What is Naked Short Selling?

by

Joel Arberman

Naked short selling or naked shorting is an illegal stock trading practice, in which investors sell a particular stock which they do not possess and can not borrow. In capital markets, this practice is called Fail to Deliver (FTD), since the seller fails to deliver the shares to the buyer. In ordinary short selling, an investor borrows shares, which he believes overvalued, and then sells in open market. If you do so, you may make profits by buying the same shares once the share price declines after sometime. Normally, overvalued stocks fall and recover after some time. In a naked short selling, the sellers do not borrow stocks and do not intend to borrow the shares to make the delivery within the required three-days time period. The sellers fail to deliver the particular stock which they are supposed to deliver, resulting in ‘failure to deliver.’ It is widely believed that some professional investors and hedge funds are involved in naked short selling by using loop holes in the stock trading system.

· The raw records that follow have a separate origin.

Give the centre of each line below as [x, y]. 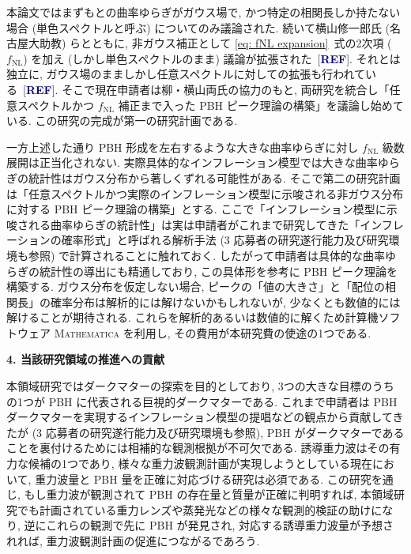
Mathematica [87, 332]
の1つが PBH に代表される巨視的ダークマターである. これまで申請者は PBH [202, 401]
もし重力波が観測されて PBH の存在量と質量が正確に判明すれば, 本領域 [209, 494]
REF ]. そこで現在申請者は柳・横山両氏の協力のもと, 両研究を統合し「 [207, 89]
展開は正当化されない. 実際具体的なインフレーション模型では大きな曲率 [192, 162]
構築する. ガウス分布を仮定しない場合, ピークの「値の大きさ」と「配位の [196, 286]
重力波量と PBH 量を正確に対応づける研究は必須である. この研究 [203, 479]
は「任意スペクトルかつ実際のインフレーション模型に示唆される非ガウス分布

How does Naked Short Selling work?

In a naked short selling, the sale is processed without the possession of the stock by the seller. Although naked short selling is illegal, it is legal under certain circumstances. For example, if you are a market maker who needs to provide shares for a stock which has limited liquidity, naked short selling becomes legal. This ‘fail to deliver’ system can create widespread deterioration in micro-cap stocks. The investors with short positions may pick on small emerging companies and cause their stocks to plummet. This would also induce investors with long positions in micro-cap stocks to abandon their positions. However, some on Wall Street believe that naked short selling is promoted by the owners of small public companies in order to divert investor attention from corporate issues and regulatory problems surrounding them.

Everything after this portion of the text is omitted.